# So i picked up some plant food today



## Alin10123 (May 22, 2005)

As the title says. 
I picked up some plant food for the numerous plants in my tank. The leaves were starting to yellow after 6 months so i figured it was a lack of nutrients in the water. I bought some "Flourish" made by Seachem.
Is this stuff any good? 
It seems to have a few more trace elements in there that the other plant foods didn't. For some reason, this stuff just looked a little better and was recommended by the LFS manager as well.

Any suggestions? 
I'm planning on adding the dosage as recommended into my tank.
This stuff should be ok for the fish right?


----------



## Damon (Jan 18, 2005)

IME and opinion, the Seachem line of ferts are really good. (Tropica MasterGrow is the best all in one but hard to find).

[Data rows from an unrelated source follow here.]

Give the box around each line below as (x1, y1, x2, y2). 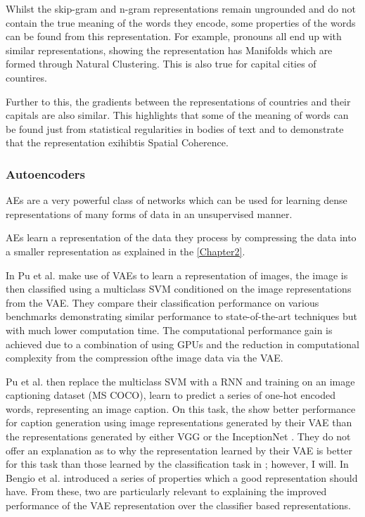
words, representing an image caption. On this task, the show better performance (6, 401, 356, 416)
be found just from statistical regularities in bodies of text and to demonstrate (6, 121, 344, 136)
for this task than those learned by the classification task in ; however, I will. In (6, 457, 349, 471)
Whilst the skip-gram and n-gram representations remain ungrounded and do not (6, 1, 356, 15)
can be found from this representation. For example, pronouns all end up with (6, 29, 342, 44)
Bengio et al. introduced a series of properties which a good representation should (6, 470, 358, 485)
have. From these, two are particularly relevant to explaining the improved (6, 484, 327, 499)
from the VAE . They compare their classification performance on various (6, 295, 319, 309)
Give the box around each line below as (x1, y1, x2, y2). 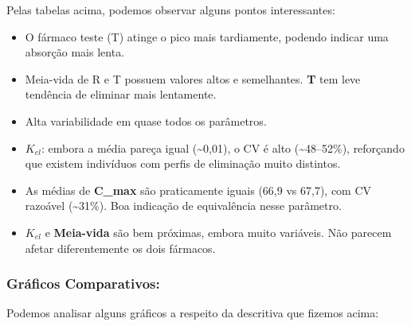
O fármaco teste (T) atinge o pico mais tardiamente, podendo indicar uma (25, 28, 389, 45)
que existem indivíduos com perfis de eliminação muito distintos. (25, 155, 341, 172)
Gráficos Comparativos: (6, 274, 160, 293)
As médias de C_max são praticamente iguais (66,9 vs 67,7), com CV (25, 181, 372, 198)
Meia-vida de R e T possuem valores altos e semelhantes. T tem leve (25, 70, 361, 87)
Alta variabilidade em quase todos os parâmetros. (25, 112, 267, 129)
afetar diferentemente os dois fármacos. (25, 239, 216, 256)
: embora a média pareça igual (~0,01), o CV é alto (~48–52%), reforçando (41, 139, 405, 156)
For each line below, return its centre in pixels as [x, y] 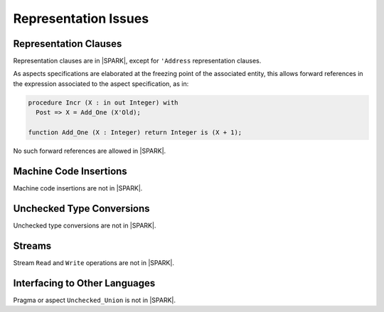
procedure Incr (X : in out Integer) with [103, 102]
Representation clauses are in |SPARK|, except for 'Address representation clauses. [137, 61]
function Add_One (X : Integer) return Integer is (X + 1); [135, 133]
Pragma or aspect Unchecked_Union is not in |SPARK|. [95, 300]
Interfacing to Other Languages [84, 283]
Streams [32, 246]
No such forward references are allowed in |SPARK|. [90, 151]
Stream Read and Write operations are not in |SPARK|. [94, 262]
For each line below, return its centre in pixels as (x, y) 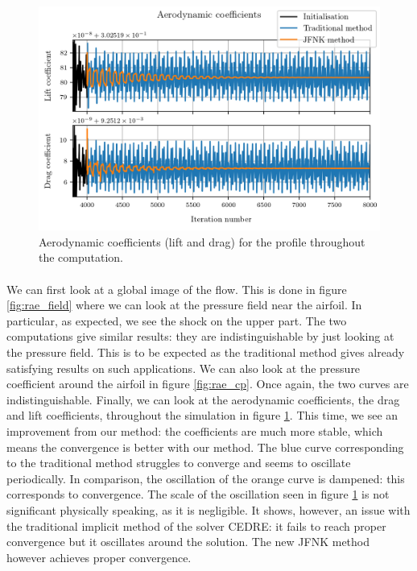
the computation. (81, 257)
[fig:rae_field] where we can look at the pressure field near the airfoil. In (184, 305)
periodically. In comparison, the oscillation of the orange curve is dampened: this (206, 478)
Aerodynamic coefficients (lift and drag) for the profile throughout (202, 241)
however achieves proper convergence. (99, 557)
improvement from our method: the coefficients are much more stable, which (195, 430)
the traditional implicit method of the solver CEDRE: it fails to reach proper (196, 525)
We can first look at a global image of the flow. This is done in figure (177, 289)
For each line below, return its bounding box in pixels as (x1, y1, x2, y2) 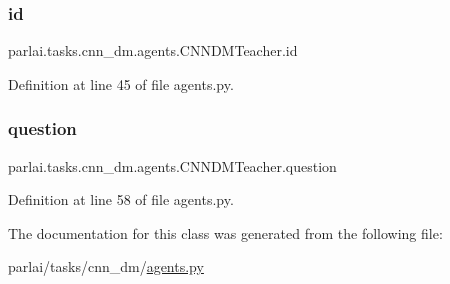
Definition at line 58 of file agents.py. (8, 189, 234, 210)
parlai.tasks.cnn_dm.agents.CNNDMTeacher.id (8, 40, 298, 61)
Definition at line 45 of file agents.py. (8, 73, 234, 94)
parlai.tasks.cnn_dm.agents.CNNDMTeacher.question (8, 155, 337, 176)
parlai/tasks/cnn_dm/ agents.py (8, 256, 204, 277)
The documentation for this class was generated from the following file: (8, 222, 443, 243)
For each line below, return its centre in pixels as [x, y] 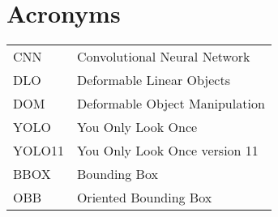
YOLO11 [38, 151]
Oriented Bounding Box [144, 198]
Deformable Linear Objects [153, 80]
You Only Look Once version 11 [167, 151]
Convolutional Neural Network [163, 57]
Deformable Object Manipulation [171, 104]
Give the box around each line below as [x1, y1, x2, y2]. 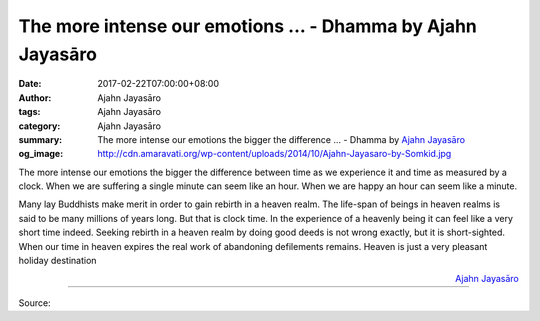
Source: [18, 296, 51, 309]
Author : [18, 91, 52, 104]
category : [18, 120, 61, 132]
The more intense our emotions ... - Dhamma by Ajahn [18, 15, 477, 37]
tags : [18, 106, 41, 118]
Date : [18, 78, 42, 90]
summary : [18, 133, 63, 145]
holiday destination [18, 255, 97, 267]
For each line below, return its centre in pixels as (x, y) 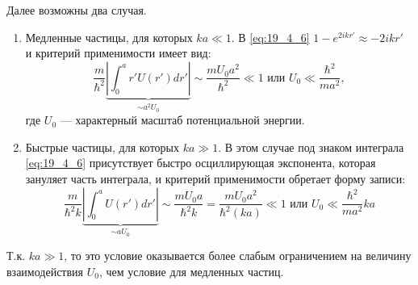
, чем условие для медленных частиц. (191, 271)
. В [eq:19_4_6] (270, 37)
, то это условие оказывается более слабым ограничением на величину (238, 256)
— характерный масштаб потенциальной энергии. (182, 120)
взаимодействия (45, 271)
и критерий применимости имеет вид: (118, 53)
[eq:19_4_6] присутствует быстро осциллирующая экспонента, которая (201, 163)
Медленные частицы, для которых (109, 37)
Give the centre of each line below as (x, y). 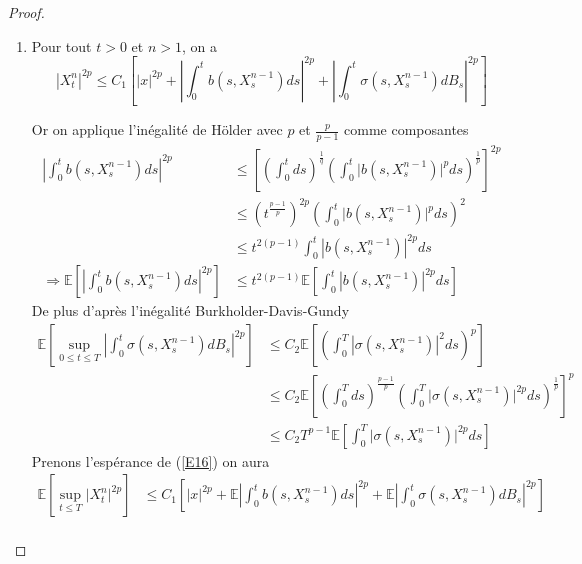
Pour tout (61, 45)
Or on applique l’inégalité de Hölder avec (157, 129)
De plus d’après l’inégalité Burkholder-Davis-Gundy (190, 310)
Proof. (26, 12)
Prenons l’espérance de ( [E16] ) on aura (150, 460)
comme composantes (406, 129)
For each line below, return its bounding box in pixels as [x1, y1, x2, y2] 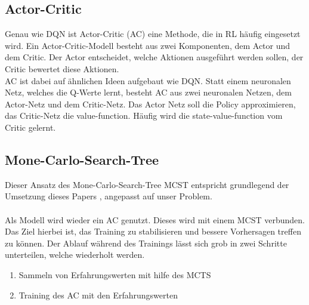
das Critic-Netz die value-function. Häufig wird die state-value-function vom [5, 109, 283, 122]
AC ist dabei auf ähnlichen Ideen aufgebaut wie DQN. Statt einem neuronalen [5, 74, 291, 87]
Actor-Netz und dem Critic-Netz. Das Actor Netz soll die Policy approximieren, [5, 97, 296, 110]
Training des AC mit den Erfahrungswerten [18, 288, 178, 301]
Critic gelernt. [5, 121, 56, 133]
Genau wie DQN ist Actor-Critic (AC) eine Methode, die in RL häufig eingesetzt [5, 27, 301, 40]
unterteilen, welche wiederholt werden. [5, 248, 145, 261]
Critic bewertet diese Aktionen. [5, 62, 119, 75]
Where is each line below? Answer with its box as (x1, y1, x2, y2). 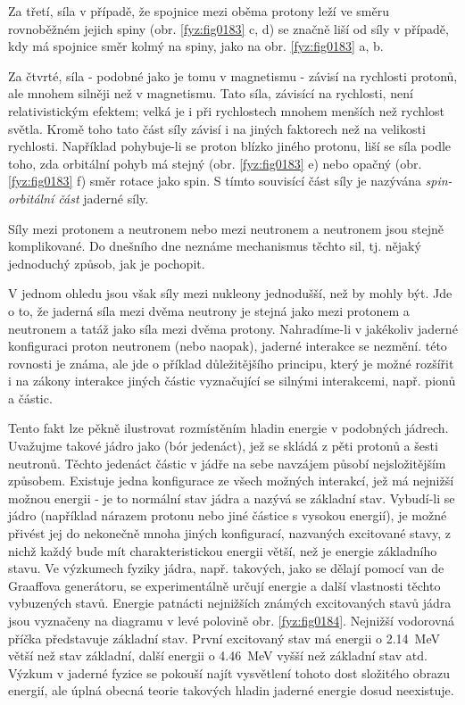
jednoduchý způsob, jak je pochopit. (8, 253, 205, 272)
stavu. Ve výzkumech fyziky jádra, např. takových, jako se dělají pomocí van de (8, 559, 444, 577)
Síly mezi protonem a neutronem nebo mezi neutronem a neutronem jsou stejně (8, 219, 444, 237)
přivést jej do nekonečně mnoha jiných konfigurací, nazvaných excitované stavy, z (8, 524, 452, 543)
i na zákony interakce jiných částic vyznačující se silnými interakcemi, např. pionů (8, 371, 456, 390)
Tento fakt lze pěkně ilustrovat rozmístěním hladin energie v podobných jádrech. (8, 419, 449, 437)
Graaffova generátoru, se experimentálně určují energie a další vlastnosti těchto (8, 576, 441, 594)
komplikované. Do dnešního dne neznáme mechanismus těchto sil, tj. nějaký (8, 236, 421, 255)
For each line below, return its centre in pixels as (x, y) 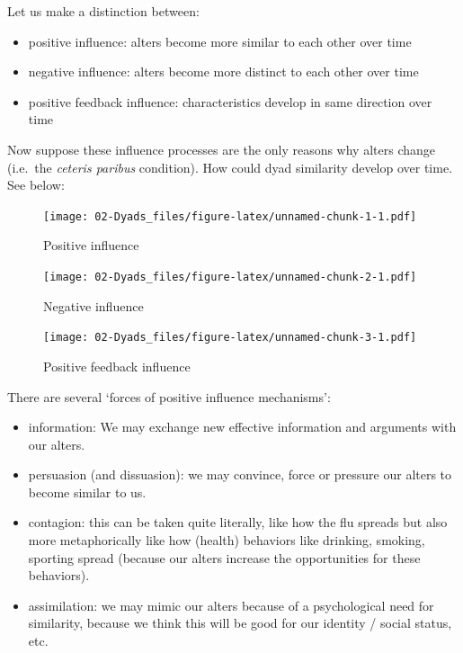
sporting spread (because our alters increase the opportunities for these (224, 557)
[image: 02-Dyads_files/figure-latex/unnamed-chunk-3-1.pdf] (230, 338)
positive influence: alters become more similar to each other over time (220, 41)
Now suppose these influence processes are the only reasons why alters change (221, 149)
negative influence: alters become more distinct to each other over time (223, 72)
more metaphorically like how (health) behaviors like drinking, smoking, (227, 540)
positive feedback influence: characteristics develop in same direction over (230, 101)
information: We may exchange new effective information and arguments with (242, 427)
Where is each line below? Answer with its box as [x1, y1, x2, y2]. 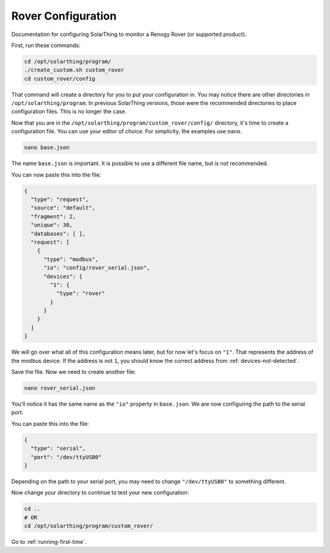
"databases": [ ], [31, 230, 86, 237]
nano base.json [24, 144, 70, 151]
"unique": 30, [31, 222, 73, 229]
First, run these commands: [11, 42, 81, 49]
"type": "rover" [56, 290, 105, 297]
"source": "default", [31, 205, 96, 211]
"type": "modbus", [43, 255, 99, 263]
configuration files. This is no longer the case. [11, 108, 127, 115]
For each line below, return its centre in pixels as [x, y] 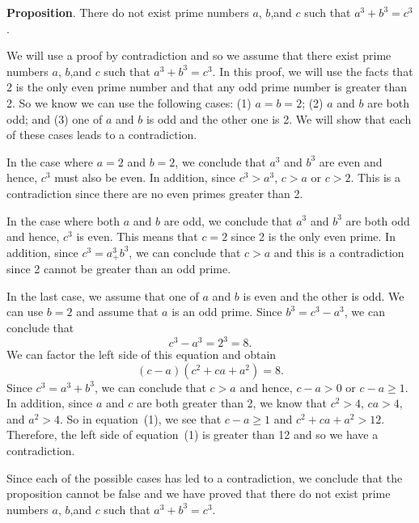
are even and [351, 161]
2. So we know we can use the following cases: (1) [129, 102]
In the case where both [63, 220]
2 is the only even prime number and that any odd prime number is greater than [207, 87]
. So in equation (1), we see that [140, 418]
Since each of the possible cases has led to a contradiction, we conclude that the [205, 477]
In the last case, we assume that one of [103, 295]
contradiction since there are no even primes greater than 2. [155, 193]
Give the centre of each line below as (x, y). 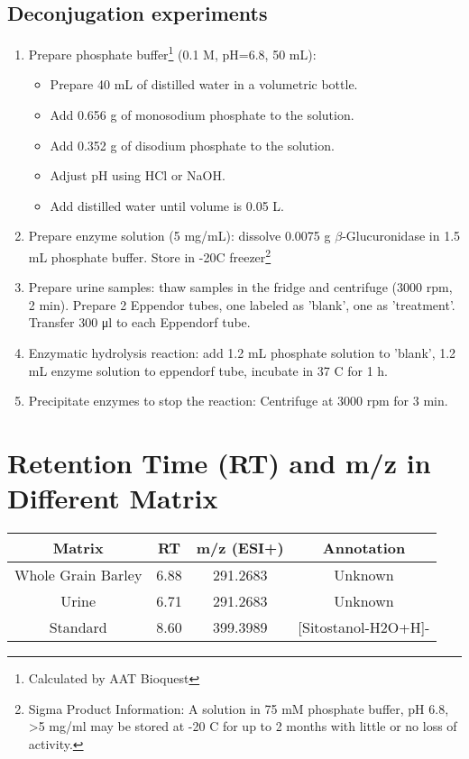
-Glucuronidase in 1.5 (401, 236)
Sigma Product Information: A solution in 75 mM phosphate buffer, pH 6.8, (239, 708)
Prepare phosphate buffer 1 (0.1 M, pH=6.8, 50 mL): (172, 53)
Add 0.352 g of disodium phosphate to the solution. (192, 145)
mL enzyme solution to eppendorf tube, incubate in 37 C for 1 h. (208, 370)
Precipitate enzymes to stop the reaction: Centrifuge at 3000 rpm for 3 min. (238, 401)
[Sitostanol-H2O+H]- (364, 627)
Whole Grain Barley (78, 575)
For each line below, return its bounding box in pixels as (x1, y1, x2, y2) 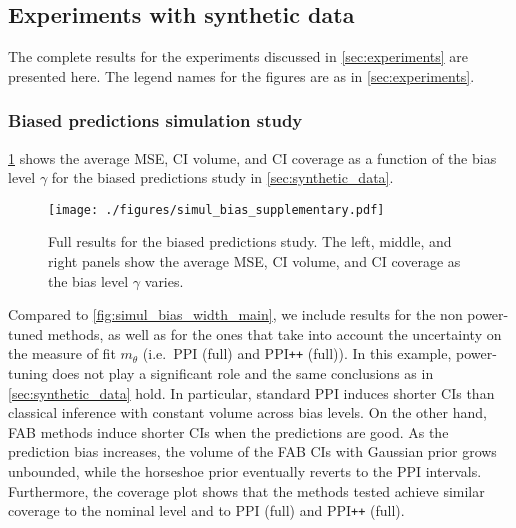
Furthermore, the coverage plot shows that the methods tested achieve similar (8, 480, 485, 501)
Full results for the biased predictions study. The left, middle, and (48, 231, 452, 252)
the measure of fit (8, 343, 116, 364)
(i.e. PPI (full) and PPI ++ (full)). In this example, (142, 343, 452, 364)
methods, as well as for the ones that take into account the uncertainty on (47, 323, 502, 344)
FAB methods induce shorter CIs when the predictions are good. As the (8, 421, 449, 442)
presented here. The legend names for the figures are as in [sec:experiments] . (8, 65, 475, 86)
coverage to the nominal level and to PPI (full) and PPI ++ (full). (8, 500, 405, 521)
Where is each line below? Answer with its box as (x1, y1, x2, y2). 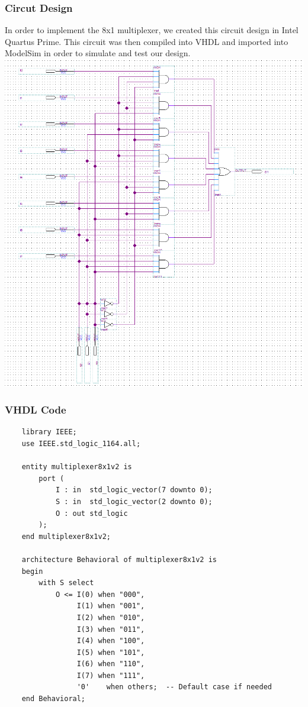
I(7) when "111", (76, 671, 145, 680)
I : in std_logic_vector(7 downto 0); (55, 486, 213, 495)
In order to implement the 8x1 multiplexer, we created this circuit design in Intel (5, 24, 299, 36)
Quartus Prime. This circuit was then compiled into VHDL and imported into (5, 35, 288, 47)
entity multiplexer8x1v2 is (21, 463, 132, 472)
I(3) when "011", (76, 625, 145, 634)
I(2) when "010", (76, 613, 145, 622)
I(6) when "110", (76, 660, 145, 669)
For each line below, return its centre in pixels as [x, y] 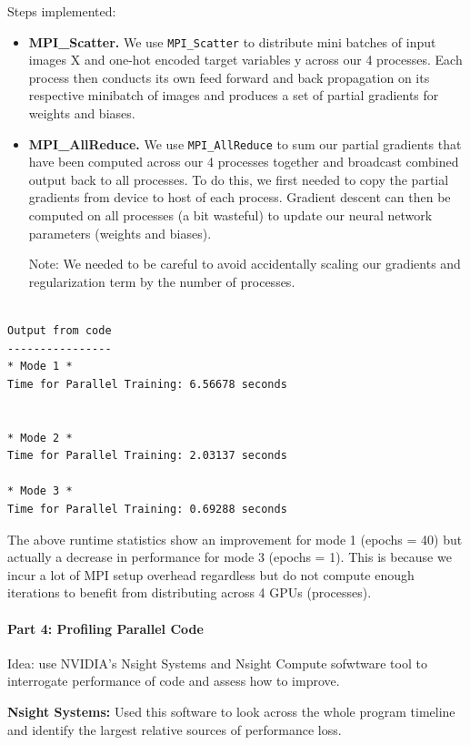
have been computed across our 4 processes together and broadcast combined [244, 162]
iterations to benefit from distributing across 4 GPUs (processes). [190, 592]
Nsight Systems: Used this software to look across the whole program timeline [231, 711]
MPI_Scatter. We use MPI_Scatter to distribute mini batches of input [232, 41]
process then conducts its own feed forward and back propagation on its [229, 77]
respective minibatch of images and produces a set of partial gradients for [234, 95]
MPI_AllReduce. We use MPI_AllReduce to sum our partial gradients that [245, 143]
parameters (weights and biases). [120, 233]
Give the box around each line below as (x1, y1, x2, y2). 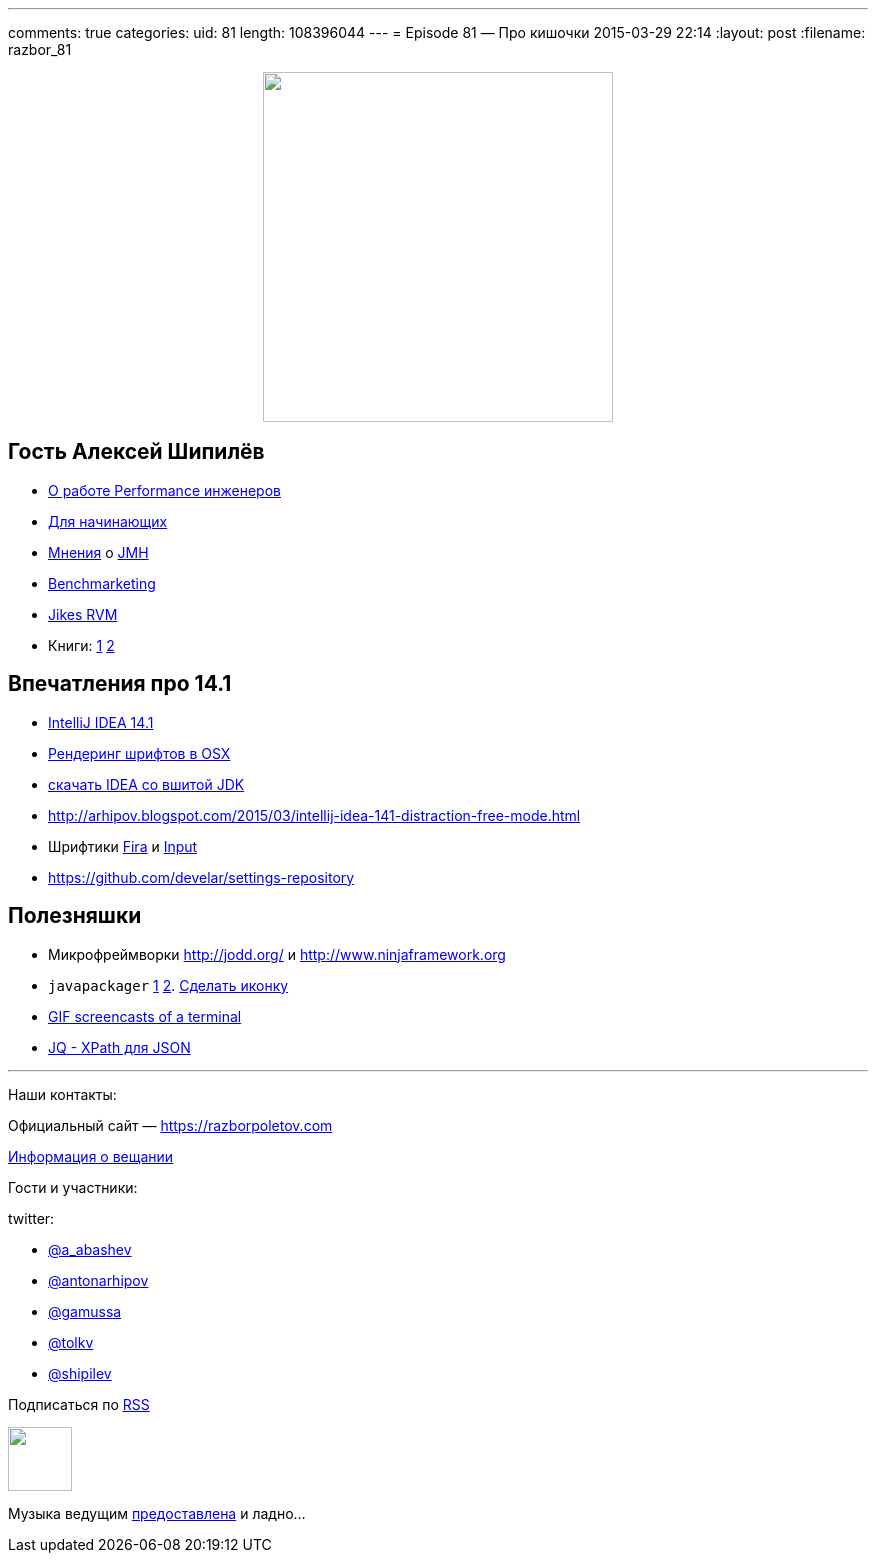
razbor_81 (8, 41, 72, 58)
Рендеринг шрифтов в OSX (48, 744, 231, 762)
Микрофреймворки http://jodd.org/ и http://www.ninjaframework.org (48, 945, 506, 963)
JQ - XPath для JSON (48, 1038, 191, 1056)
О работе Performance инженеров (48, 481, 281, 499)
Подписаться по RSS (8, 1395, 150, 1413)
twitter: (8, 1209, 55, 1227)
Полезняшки (8, 903, 142, 929)
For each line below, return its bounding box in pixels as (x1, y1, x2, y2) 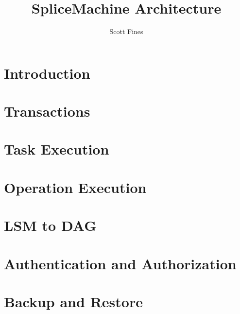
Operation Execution (4, 177, 147, 197)
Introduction (4, 63, 90, 83)
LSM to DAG (4, 215, 97, 235)
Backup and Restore (4, 291, 143, 311)
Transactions (4, 101, 90, 121)
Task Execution (4, 139, 109, 159)
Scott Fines (109, 26, 143, 36)
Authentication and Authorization (4, 253, 237, 273)
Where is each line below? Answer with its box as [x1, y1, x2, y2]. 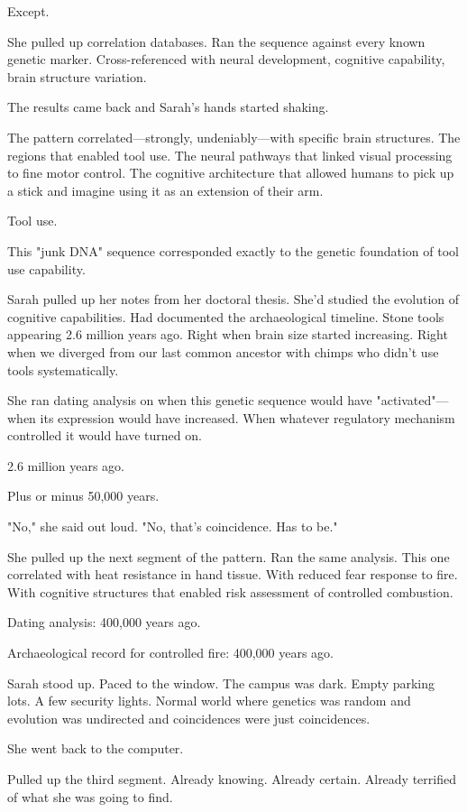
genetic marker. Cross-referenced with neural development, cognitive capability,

The One downfall with seachem products (as with most others) is you really need to use all their products when dosing on high tech tanks. The pale leaves is usually a sign of a nitrogen defficiency (depending on what leaves are affected and how they are affected). It should help. You may also want to pick up Flourish Excel.


----------



## Alin10123 (May 22, 2005)

Simpte said:


> IME and opinion, the Seachem line of ferts are really good. (Tropica MasterGrow is the best all in one but hard to find). The One downfall with seachem products (as with most others) is you really need to use all their products when dosing on high tech tanks. The pale leaves is usually a sign of a nitrogen defficiency (depending on what leaves are affected and how they are affected). It should help. You may also want to pick up Flourish Excel.


Ok... after about a week... i dont see much improvement in the leaves of the plants. The plants started to yellow at the tips of the leaves, then the yellow turned brown, and it started to slowly move towards the base of the leaf and down into the stems.
Do you think i need to add some Flourish Excel in there too?


----------



## Damon (Jan 18, 2005)

Once plant leaves yellow, they don't recover (usually). Prune them off and let new leaves come in.


----------



## Alin10123 (May 22, 2005)

Simpte said:


> Once plant leaves yellow, they don't recover (usually). Prune them off and let new leaves come in.


There are some plants that pretty much have most if not all of the leaves brown, if the stems aren't brown... will it grow new leaves again?


----------